Estimulación Ovárica y Fecundación In Vitro (FIV)
La estimulación ovárica en los tratamientos de reproducción asistida tiene como objetivo el desarrollo y maduración de varios folículos, a diferencia de lo que ocurre en un ciclo menstrual normal en el que se establece una dominancia que lleva a que se desarrolle un único folículo. Este desarrollo folicular "múltiple" de la estimulación ovárica se consigue mediante la administración de gonadotropinas, ya que la foliculogénesis a partir del folículo preantral es dependiente de estas hormonas. De esta manera, se evita que se pierdan los folículos que entrarían en atresia en un ciclo menstrual natural a favor del folículo dominante, por lo que varios de estos folículos podrán continuar su desarrollo. En un ciclo estimulado (tratamiento hormonal), en general, crecen todos o casi todos los folículos antrales. El ritmo de crecimiento será diferente para cada uno de ellos. Cuando varios de ellos han alcanzado un tamaño de aproximadamente 18 mm, se administra una hormona hCG (ovitrelle®) que desencadenará la ovulación. La recogida de óvulos se programa unas 36 horas tras la administración de dicha hormona.

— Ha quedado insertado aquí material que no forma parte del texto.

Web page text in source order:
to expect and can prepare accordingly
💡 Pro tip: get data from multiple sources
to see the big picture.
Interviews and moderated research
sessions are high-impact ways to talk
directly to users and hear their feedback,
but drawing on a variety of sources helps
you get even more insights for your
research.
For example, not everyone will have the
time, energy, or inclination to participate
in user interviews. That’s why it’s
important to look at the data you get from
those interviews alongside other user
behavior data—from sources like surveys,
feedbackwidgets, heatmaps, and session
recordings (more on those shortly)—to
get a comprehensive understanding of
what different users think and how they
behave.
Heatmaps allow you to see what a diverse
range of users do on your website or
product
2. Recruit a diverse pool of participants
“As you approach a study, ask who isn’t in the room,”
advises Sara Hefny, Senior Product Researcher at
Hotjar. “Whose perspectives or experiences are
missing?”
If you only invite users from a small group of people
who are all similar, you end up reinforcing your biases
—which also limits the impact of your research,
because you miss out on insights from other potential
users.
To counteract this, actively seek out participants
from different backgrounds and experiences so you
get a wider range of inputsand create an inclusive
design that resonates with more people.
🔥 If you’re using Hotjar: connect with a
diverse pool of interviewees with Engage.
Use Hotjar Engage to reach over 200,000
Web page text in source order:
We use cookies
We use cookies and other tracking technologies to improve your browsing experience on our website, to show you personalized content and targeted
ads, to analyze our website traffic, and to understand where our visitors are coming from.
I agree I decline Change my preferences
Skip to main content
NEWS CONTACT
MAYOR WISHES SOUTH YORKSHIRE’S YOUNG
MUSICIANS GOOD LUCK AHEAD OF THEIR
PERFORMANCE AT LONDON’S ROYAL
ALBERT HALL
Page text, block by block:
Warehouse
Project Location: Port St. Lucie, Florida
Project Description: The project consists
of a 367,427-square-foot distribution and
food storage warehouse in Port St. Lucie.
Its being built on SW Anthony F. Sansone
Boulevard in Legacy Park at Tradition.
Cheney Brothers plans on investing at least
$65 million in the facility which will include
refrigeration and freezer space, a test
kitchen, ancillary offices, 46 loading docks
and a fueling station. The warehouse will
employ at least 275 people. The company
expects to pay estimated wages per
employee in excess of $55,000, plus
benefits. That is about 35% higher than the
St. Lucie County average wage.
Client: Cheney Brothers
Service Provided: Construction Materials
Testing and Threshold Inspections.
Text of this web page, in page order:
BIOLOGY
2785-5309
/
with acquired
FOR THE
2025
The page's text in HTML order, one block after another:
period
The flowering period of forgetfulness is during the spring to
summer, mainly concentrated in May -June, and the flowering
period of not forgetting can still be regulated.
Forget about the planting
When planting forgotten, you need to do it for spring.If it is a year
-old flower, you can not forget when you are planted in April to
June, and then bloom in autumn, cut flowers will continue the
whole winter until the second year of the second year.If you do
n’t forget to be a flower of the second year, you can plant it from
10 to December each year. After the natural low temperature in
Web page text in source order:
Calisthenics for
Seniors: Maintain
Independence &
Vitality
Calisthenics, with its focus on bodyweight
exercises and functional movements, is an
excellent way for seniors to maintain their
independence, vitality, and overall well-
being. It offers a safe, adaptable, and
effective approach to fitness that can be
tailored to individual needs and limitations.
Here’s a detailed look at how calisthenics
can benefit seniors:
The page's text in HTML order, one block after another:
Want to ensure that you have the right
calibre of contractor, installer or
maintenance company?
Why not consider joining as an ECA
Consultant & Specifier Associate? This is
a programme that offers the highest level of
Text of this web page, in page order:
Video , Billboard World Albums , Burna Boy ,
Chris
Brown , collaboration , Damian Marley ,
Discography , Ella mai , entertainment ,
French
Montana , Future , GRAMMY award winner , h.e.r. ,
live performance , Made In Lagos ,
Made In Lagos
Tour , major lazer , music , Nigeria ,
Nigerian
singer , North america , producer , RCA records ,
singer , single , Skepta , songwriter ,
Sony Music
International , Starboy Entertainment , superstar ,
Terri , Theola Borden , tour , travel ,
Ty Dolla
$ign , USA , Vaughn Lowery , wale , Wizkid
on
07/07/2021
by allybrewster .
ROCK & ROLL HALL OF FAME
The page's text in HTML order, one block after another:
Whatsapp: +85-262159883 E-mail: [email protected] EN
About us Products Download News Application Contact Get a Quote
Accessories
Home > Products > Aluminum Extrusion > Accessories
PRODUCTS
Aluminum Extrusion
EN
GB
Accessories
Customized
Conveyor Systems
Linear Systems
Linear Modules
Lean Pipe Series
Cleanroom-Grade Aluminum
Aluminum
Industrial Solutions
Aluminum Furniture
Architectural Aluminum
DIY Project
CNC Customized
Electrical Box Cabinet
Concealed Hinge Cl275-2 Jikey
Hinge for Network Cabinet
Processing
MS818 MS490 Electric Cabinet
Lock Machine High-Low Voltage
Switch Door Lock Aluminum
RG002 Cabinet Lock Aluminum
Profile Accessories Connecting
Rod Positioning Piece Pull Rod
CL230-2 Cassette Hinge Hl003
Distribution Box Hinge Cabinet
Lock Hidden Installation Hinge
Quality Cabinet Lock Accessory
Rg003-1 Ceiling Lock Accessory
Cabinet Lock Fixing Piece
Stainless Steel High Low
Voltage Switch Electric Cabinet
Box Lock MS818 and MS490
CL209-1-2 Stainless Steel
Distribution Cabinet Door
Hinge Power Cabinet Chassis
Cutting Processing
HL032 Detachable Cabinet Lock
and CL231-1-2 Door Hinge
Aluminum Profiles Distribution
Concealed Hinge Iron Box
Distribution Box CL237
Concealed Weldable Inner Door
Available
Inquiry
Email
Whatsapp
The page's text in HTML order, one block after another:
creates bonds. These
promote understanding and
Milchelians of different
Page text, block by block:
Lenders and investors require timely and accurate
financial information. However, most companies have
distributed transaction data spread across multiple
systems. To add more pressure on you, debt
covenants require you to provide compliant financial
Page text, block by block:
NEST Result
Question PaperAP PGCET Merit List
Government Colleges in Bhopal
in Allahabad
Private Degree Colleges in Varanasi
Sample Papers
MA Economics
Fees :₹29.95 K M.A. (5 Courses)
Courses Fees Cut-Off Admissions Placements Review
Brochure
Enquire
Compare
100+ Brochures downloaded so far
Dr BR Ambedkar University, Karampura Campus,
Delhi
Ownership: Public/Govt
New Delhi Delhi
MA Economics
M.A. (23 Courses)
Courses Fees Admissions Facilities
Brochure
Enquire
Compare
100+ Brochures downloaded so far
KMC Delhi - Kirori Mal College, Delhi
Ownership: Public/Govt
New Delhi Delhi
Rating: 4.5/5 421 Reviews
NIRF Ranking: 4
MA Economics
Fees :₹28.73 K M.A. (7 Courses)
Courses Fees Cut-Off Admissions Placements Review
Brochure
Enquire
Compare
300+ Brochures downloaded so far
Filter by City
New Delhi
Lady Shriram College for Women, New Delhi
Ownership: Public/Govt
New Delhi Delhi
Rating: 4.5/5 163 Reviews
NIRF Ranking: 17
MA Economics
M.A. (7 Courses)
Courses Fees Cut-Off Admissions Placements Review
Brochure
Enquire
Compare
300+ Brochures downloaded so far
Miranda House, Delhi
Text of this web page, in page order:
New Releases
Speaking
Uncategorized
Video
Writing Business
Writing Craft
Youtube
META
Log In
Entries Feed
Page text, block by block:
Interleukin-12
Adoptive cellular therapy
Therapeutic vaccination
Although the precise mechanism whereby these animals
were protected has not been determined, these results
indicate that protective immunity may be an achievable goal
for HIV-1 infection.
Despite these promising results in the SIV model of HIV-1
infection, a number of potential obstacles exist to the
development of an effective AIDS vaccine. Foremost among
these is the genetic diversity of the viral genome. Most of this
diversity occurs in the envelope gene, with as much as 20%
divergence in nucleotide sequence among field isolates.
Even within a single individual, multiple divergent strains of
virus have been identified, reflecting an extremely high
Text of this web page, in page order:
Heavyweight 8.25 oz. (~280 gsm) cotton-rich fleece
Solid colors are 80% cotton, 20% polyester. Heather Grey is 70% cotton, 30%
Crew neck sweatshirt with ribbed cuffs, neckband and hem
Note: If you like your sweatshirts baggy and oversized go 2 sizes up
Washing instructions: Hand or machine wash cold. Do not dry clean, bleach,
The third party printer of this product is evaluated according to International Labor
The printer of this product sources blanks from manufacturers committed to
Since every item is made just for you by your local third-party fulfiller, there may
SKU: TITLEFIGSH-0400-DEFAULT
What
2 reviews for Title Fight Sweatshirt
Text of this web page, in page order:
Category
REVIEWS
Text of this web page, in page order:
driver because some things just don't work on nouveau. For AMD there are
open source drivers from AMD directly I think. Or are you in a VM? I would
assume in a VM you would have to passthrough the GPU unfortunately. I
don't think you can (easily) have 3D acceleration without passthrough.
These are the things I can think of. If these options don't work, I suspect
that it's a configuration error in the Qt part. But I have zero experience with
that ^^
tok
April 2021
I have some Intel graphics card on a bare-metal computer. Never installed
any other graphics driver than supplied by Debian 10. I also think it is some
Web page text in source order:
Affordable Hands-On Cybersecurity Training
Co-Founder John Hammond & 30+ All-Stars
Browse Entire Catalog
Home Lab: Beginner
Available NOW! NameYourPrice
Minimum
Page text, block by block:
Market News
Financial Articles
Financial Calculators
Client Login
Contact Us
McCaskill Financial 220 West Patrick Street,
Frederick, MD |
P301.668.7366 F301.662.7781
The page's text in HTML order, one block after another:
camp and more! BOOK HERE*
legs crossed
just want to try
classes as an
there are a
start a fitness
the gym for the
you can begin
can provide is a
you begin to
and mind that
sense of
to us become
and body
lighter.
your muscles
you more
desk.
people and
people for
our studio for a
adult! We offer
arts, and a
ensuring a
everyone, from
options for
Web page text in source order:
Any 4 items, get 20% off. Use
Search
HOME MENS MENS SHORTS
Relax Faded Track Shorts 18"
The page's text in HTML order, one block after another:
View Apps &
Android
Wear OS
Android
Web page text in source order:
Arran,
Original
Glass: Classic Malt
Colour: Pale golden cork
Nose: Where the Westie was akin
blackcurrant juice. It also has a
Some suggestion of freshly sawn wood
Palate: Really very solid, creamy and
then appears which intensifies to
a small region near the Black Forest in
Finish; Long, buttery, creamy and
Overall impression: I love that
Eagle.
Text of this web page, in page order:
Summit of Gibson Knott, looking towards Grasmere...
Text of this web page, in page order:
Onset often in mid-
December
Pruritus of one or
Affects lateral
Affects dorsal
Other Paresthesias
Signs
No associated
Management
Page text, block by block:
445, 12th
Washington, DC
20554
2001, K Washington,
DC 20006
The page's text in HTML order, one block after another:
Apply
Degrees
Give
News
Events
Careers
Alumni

Síndrome de Folículo Vacío
En un porcentaje muy bajo de casos, se puede producir el llamado Síndrome de Folículo Vacío. Esto se refiere a la no recuperación de ovocitos tras estimulación ovárica en un tratamiento de FIV en pacientes con un crecimiento de folículos y niveles de estradiol (hormona producida por unas células que recubren la pared del folículo) adecuados. Su causa exacta es desconocida. Se han barajado diversas situaciones como error en la administración de la hCG, anómala respuesta al tratamiento, alteración en la maduración folicular, entre otras. No existen factores predisponentes claros que puedan ayudar a estimar o establecer su posible aparición, aunque se ha observado con más frecuencia en mujeres con historia previa de esterilidad primaria (mujeres que nunca han tenido un embarazo) y que presentan buen recuento folicular. Es un suceso poco frecuente (<7%), sin embargo, su incidencia aumenta con la edad. El que una paciente presente esta situación no significa, en la mayoría de los casos, un problema de fertilidad a largo plazo.